A few additional thoughts on privacy:
Data Privacy Advocates Raise Alarm Over NYC’s Free Teen Teletherapy Program, the 74
The Attention Economy: Power, Profit and Privacy in the Digital Era, Observer
Online privacy and data integrity — a crisis of trust, The Hill
4. More children will become emotionally attached to AI bots.
This is an issue I’ve covered before, and as more startling stories are starting to roll in, its urgency as an issue is clear. Kids are emotionally vulnerable and prone to the types of ups and downs that Chatbots can exploit by *seeming* to be humanlike. The paradigm is new to all of us, so we have to work to understand what is happening.
Additional reading:
The Risk of Building Emotional Ties with Responsive AI, Pace
It’s No Wonder People Are Getting Emotionally Attached to Chatbots, Wired
People are falling in love with — and getting addicted to, Vox
MIT expert warns AI freaks against falling in love with hot chatbots: ‘It doesn’t care about you,’ NY Post
From passwords to medical records,10 things to never say to AI bots, USA Today
5. Leading voices will continue to emerge and provide new perspectives.

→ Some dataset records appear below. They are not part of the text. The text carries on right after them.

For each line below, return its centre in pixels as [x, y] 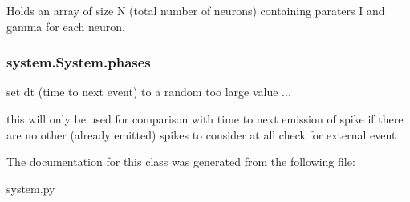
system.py [31, 188]
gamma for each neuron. [66, 26]
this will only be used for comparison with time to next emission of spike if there [205, 119]
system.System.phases [79, 62]
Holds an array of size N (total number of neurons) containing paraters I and [196, 10]
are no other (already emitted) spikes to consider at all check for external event [201, 134]
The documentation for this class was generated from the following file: [181, 162]
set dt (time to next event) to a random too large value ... [149, 92]
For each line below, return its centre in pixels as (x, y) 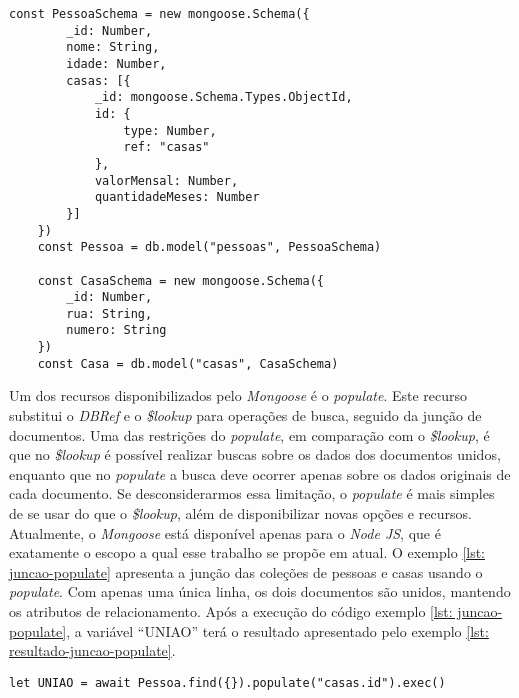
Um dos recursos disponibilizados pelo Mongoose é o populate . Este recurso (238, 395)
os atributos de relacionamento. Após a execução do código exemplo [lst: (231, 610)
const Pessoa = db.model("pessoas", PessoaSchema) (209, 247)
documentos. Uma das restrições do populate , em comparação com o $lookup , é (249, 434)
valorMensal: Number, (166, 180)
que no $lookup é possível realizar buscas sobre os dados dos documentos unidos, (255, 454)
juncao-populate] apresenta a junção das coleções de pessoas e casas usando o (246, 571)
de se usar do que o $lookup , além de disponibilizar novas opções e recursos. (240, 513)
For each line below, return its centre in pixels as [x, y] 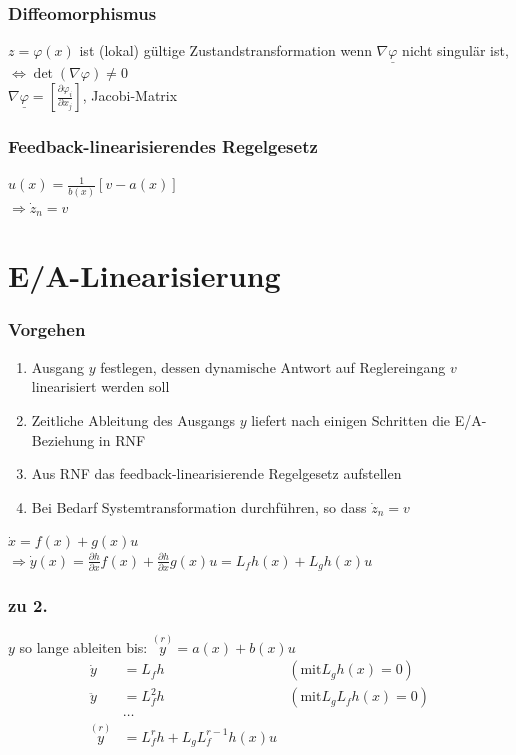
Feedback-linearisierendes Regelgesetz [163, 145]
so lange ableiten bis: [83, 646]
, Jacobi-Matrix [130, 95]
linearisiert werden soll [100, 386]
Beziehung [63, 439]
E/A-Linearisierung [144, 275]
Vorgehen [47, 329]
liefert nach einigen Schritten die [351, 419]
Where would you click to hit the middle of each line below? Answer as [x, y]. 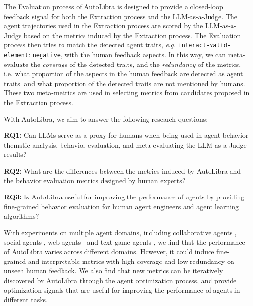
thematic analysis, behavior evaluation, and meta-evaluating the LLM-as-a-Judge [125, 144]
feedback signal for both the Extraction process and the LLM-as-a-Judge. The [121, 16]
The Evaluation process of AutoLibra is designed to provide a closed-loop [114, 6]
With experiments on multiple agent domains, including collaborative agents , [120, 232]
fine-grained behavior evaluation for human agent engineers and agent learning [121, 206]
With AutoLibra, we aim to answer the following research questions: [106, 119]
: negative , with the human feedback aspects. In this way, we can [127, 55]
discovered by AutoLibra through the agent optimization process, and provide [120, 280]
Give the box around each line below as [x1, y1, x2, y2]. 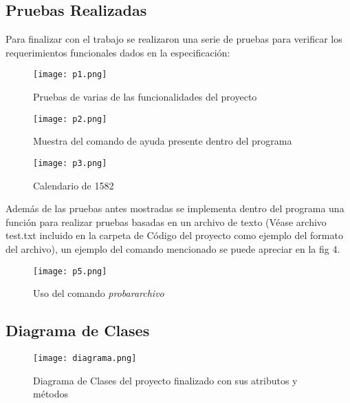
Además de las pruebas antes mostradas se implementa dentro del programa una [6, 201, 344, 216]
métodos [33, 386, 69, 401]
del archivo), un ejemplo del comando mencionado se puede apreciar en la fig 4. [6, 241, 340, 256]
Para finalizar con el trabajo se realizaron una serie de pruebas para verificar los [6, 32, 342, 46]
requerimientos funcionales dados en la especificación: [6, 45, 230, 59]
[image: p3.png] [33, 158, 107, 168]
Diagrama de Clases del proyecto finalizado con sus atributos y [33, 373, 298, 387]
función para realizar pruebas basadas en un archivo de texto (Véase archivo [6, 214, 327, 229]
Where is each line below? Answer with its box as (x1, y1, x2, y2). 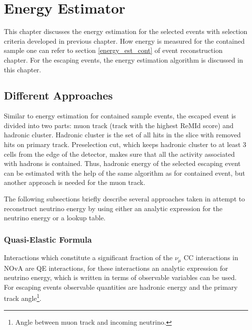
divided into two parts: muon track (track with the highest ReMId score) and (4, 120, 234, 130)
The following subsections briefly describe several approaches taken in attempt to (4, 194, 245, 204)
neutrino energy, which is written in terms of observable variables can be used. (4, 272, 237, 282)
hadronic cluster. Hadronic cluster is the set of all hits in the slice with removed (4, 130, 241, 140)
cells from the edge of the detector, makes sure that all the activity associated (4, 148, 235, 159)
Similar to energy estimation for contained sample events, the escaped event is (4, 111, 236, 121)
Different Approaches (4, 88, 113, 103)
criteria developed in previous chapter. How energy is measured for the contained (4, 35, 245, 46)
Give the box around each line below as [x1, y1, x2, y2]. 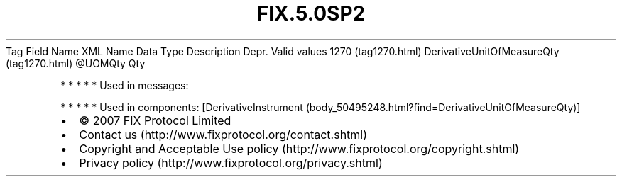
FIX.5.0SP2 [256, 1, 366, 25]
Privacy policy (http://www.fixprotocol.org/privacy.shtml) [79, 155, 383, 170]
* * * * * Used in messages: [60, 79, 189, 91]
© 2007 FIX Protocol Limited [79, 113, 231, 127]
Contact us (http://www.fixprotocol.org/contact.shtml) [79, 127, 368, 142]
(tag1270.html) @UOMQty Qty [6, 57, 146, 69]
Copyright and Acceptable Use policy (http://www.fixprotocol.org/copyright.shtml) [79, 141, 520, 156]
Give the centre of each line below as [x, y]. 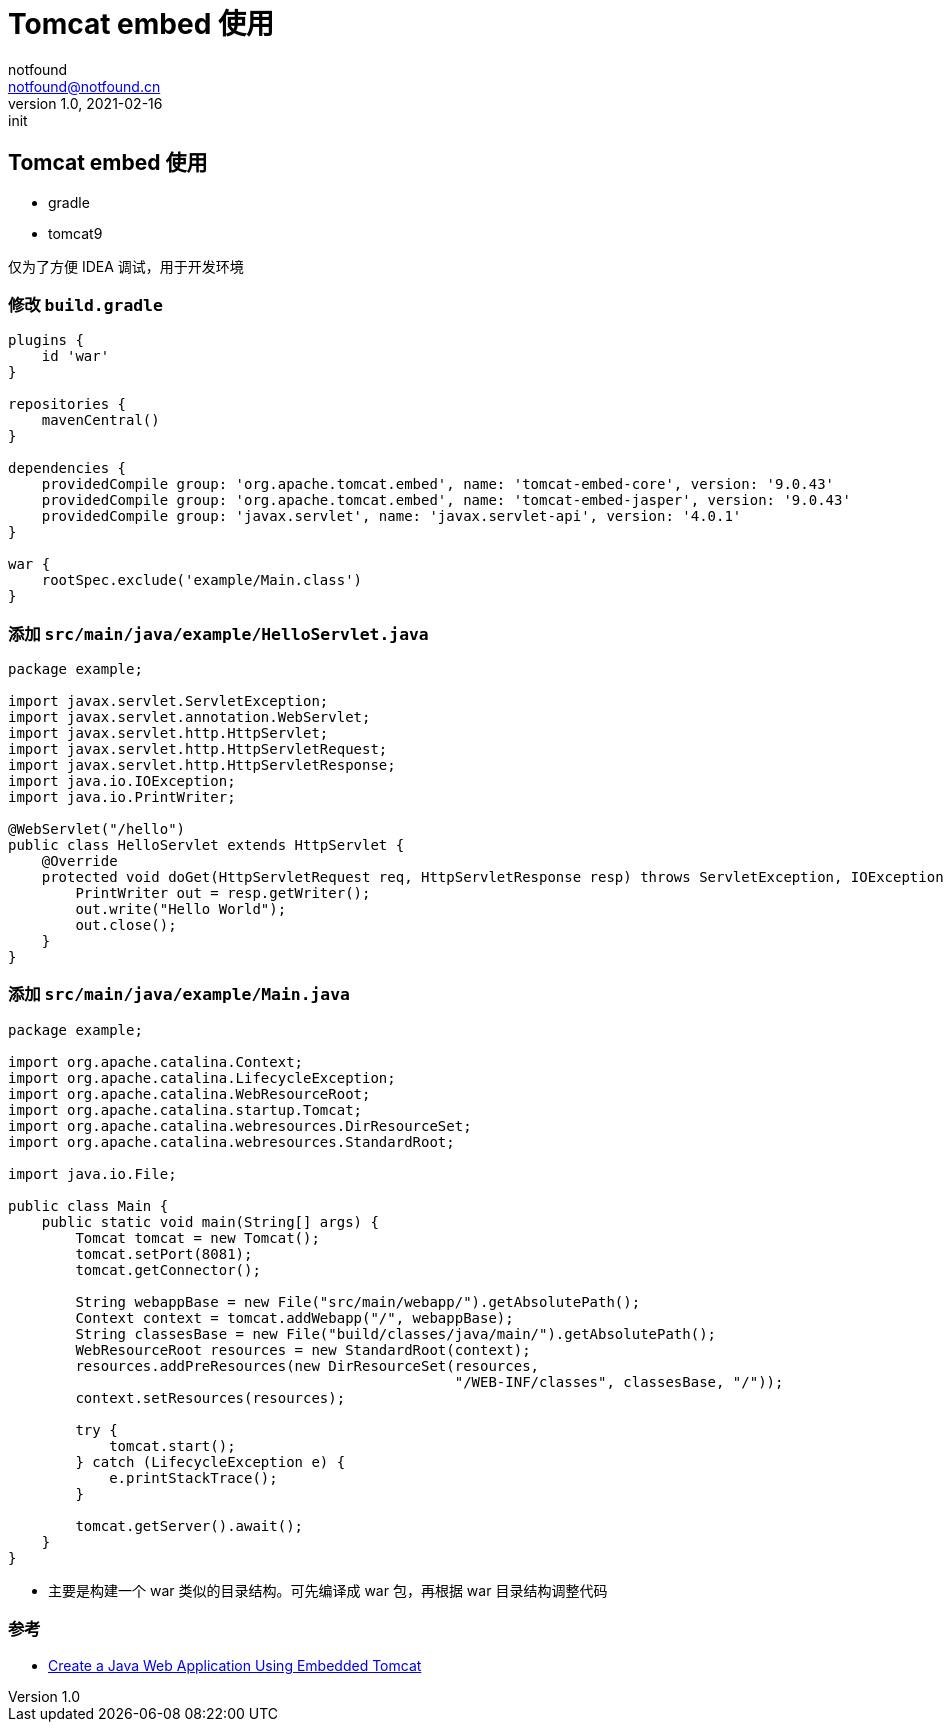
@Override [79, 861]
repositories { [67, 404]
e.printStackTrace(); [193, 1477]
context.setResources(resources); [210, 1397]
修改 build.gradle [85, 304]
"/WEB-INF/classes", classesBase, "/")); [619, 1381]
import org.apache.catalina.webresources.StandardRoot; [231, 1141]
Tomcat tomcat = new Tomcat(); [197, 1237]
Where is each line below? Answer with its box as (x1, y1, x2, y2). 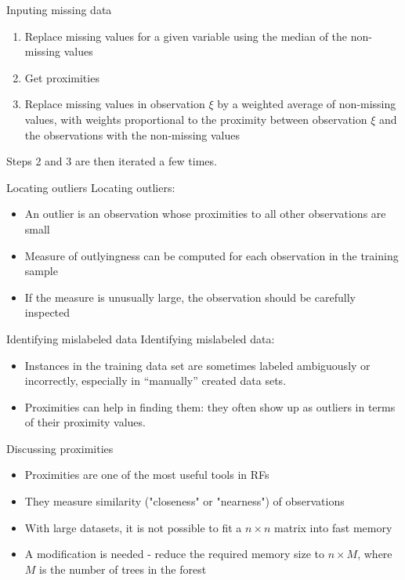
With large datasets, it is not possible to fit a (24, 519, 242, 535)
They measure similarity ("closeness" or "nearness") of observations (24, 493, 345, 509)
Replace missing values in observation (24, 96, 205, 112)
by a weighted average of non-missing (217, 96, 396, 112)
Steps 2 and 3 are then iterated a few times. (6, 153, 217, 169)
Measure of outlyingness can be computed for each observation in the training (24, 247, 399, 263)
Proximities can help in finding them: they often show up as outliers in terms (24, 398, 396, 415)
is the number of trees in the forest (39, 560, 207, 577)
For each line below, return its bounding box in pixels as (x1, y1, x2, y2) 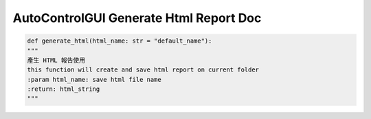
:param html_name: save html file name (27, 76, 161, 83)
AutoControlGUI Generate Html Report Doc (12, 10, 262, 25)
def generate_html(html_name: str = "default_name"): (27, 37, 212, 45)
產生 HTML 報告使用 (27, 56, 86, 64)
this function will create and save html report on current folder (27, 66, 260, 74)
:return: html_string (27, 85, 100, 93)
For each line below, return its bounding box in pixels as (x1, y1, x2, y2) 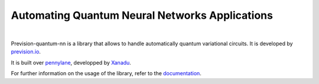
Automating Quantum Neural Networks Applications (11, 9, 273, 22)
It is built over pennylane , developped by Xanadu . (11, 59, 131, 66)
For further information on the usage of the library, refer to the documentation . (11, 70, 202, 77)
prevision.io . (11, 48, 41, 55)
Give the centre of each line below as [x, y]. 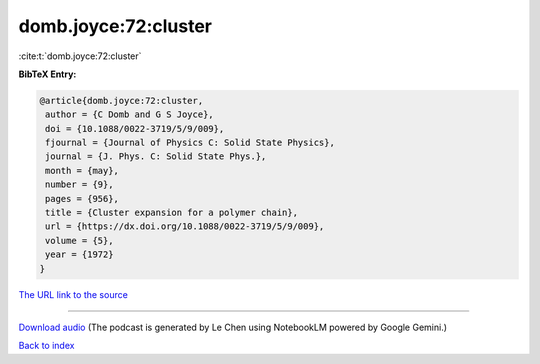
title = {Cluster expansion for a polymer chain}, [172, 213]
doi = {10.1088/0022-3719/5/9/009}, [135, 128]
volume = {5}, [79, 240]
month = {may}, [82, 170]
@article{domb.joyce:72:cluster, [121, 100]
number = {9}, [79, 184]
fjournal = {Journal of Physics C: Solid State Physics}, [190, 143]
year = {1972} [79, 254]
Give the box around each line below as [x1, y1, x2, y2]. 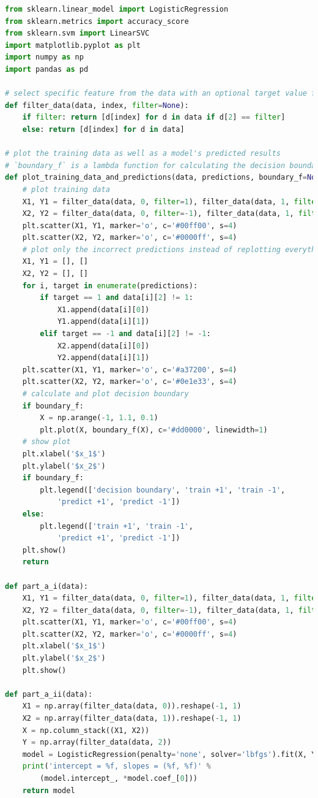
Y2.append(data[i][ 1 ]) [57, 353, 150, 363]
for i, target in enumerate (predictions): [22, 281, 198, 290]
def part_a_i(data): [5, 581, 89, 591]
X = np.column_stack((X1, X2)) [22, 726, 150, 735]
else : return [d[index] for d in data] [22, 125, 185, 134]
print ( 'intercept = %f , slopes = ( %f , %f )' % [22, 762, 211, 771]
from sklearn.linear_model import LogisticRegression [5, 5, 229, 13]
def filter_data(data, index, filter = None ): [5, 101, 189, 110]
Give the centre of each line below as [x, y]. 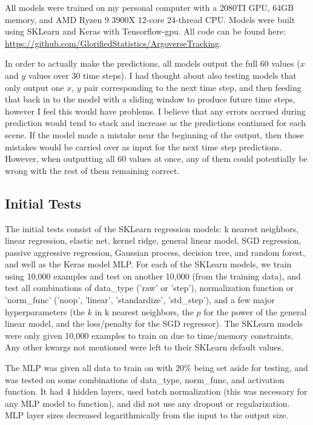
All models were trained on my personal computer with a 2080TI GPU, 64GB [150, 7]
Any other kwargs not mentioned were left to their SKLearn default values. [144, 347]
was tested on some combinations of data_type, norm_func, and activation [145, 379]
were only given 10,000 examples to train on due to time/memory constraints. [149, 335]
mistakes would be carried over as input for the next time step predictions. [143, 146]
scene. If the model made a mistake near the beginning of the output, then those [154, 134]
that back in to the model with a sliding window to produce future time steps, [150, 99]
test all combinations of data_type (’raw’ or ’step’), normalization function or [150, 288]
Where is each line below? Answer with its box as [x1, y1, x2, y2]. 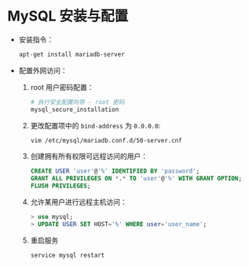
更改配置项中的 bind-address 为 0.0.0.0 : [30, 121, 161, 130]
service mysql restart [30, 251, 105, 259]
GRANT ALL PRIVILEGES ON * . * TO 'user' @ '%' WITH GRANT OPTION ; [30, 175, 243, 183]
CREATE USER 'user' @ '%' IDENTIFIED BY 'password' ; [30, 167, 200, 176]
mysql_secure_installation [30, 106, 119, 113]
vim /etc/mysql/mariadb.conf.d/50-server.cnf [30, 136, 182, 144]
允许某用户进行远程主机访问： [30, 198, 127, 207]
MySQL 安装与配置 [7, 7, 129, 25]
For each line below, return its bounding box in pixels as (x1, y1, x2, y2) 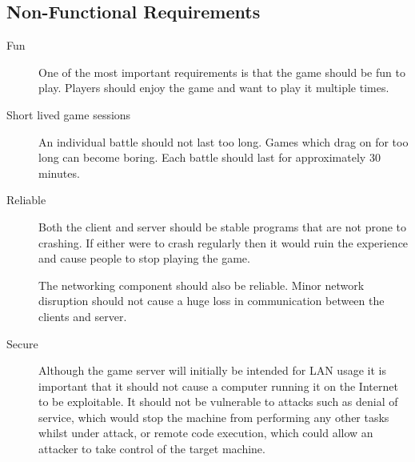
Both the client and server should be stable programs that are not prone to (38, 218, 407, 235)
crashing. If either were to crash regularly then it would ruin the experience (38, 234, 409, 251)
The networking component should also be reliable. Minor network (38, 276, 365, 293)
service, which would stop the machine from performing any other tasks (38, 408, 389, 425)
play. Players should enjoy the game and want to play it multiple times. (38, 79, 389, 96)
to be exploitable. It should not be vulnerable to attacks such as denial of (38, 393, 398, 410)
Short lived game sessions (6, 106, 131, 123)
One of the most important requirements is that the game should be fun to (38, 63, 405, 80)
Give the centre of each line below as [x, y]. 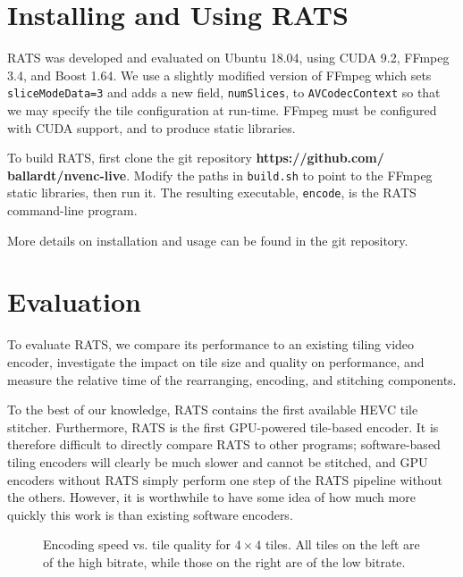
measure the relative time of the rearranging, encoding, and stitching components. [232, 379]
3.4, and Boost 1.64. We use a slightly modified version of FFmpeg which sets [219, 75]
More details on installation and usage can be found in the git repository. [208, 240]
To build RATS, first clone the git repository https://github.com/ [196, 158]
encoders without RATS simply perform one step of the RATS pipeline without [225, 479]
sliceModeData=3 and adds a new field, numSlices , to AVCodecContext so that [224, 92]
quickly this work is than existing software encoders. [150, 514]
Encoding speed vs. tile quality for [137, 544]
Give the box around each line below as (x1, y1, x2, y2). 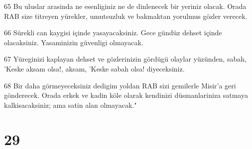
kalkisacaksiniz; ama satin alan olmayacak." (4, 99, 137, 110)
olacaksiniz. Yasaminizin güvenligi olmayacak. (4, 37, 143, 47)
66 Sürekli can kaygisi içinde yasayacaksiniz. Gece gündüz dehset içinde (4, 27, 222, 38)
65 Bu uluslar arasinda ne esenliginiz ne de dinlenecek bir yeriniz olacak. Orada (4, 1, 247, 11)
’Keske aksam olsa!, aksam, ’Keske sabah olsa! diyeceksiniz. (4, 63, 185, 74)
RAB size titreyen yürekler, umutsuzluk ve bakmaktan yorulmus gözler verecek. (4, 10, 248, 21)
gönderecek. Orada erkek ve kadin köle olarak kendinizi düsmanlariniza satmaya (4, 90, 248, 100)
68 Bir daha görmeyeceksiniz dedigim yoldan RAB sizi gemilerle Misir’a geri (4, 80, 236, 90)
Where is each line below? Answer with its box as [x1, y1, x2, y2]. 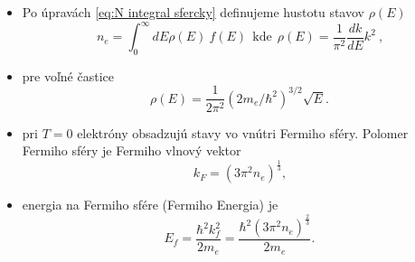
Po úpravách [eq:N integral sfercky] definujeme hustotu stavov [22, 3, 364, 21]
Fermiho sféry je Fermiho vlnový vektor [22, 141, 241, 160]
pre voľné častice [22, 66, 115, 85]
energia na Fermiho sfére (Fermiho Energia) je [22, 195, 278, 214]
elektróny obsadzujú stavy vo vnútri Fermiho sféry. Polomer [77, 123, 409, 142]
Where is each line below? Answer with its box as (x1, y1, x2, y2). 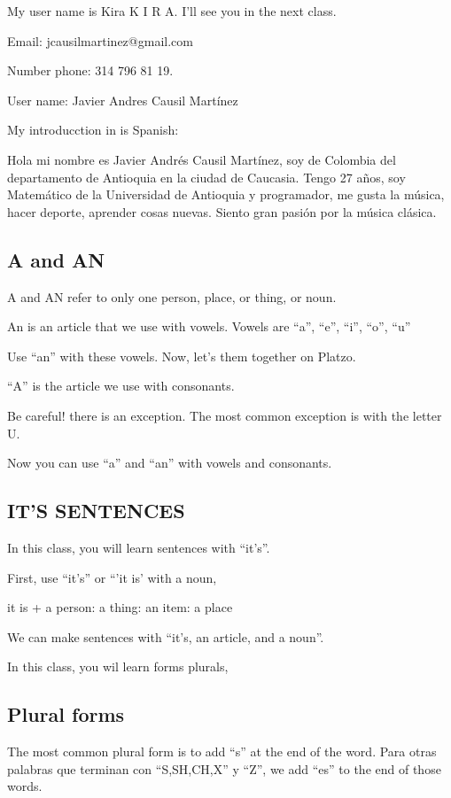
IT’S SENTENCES (7, 497, 185, 524)
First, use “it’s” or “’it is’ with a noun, (7, 568, 217, 586)
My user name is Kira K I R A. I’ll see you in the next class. (7, 2, 337, 19)
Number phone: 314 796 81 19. (7, 61, 174, 80)
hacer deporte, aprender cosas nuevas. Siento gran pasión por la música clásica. (7, 202, 437, 221)
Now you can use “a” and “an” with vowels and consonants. (7, 453, 332, 472)
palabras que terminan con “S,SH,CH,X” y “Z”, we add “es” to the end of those (7, 759, 441, 778)
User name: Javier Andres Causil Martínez (7, 90, 238, 109)
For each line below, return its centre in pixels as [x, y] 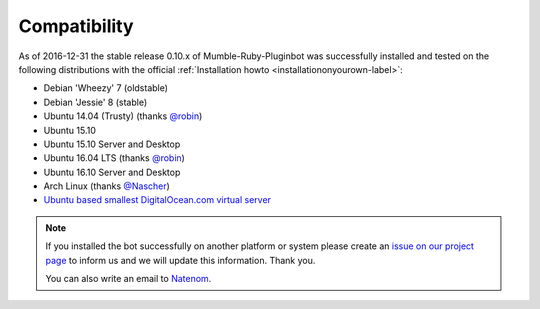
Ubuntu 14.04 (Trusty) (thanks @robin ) [123, 116]
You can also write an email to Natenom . [128, 279]
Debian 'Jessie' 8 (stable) [95, 102]
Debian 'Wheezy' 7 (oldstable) [106, 88]
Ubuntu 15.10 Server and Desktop [112, 144]
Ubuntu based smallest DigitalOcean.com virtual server [157, 200]
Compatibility [76, 26]
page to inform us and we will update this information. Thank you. [180, 260]
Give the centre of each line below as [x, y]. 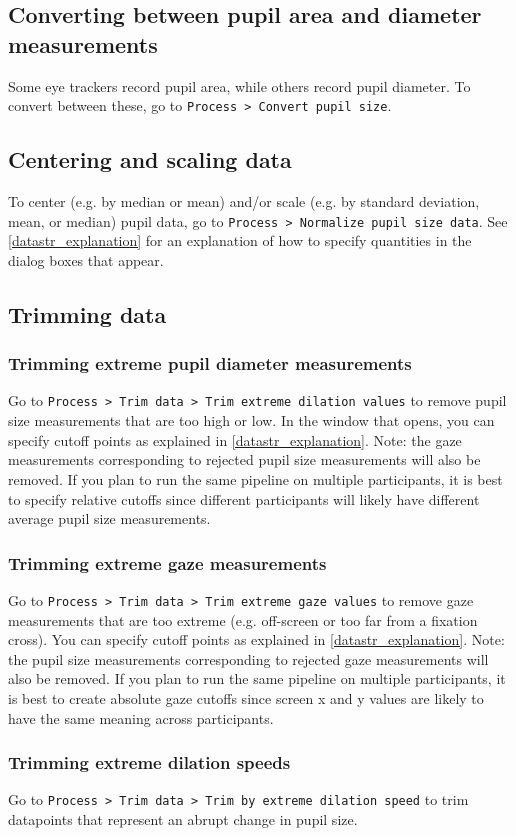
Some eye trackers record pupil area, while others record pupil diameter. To [239, 85]
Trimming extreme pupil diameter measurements [210, 363]
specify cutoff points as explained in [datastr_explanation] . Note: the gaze [235, 439]
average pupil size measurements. [109, 518]
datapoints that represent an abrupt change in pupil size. [183, 819]
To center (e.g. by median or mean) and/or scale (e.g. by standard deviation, [244, 201]
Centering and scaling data [150, 159]
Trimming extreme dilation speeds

If you are willing to listen, the new year will bring to the fore many of the wise voices helping us to navigate the AI space. There is no cramming this issue either, we must take the time to understand and consider what is happening.
Where to look?
Substack is a great place to explore sharp voices and different perspectives that may speak to you individually.
Consider subscribing to Apple News, or setting up a Google News alert for a particular subtopic that interests you, and start to see who is being quoted.
Linkedin increasingly also includes news and expert opinions to explore.
There are no answers, only ideas, and once you start to understand where your interest lies you can hook in to experts.
I’ll leave you with one of my favorite AI philosophers, Shannon Vallor, and her new book, The AI Mirror. Vallor reminds us that AI today is merely holding up a mirror to who we are, and who we have been. It also demands that we focus on our uniquely human qualities and skills.
From a profile on Professor Vallor:
“As we discover what AI can do, we’ll need to focus on leveraging uniquely human traits, too, like context-driven reasoning and moral judgment, and on cultivating our distinctly human capacities. You know, like contemplating a giant bean sculpture and coming up with a powerful metaphor for AI. “We don’t need to ‘defeat’ AI,” she says. “We need to not defeat ourselves.” -Fast Company
I look forward to sharing many more ideas in the months ahead. Happy New Year!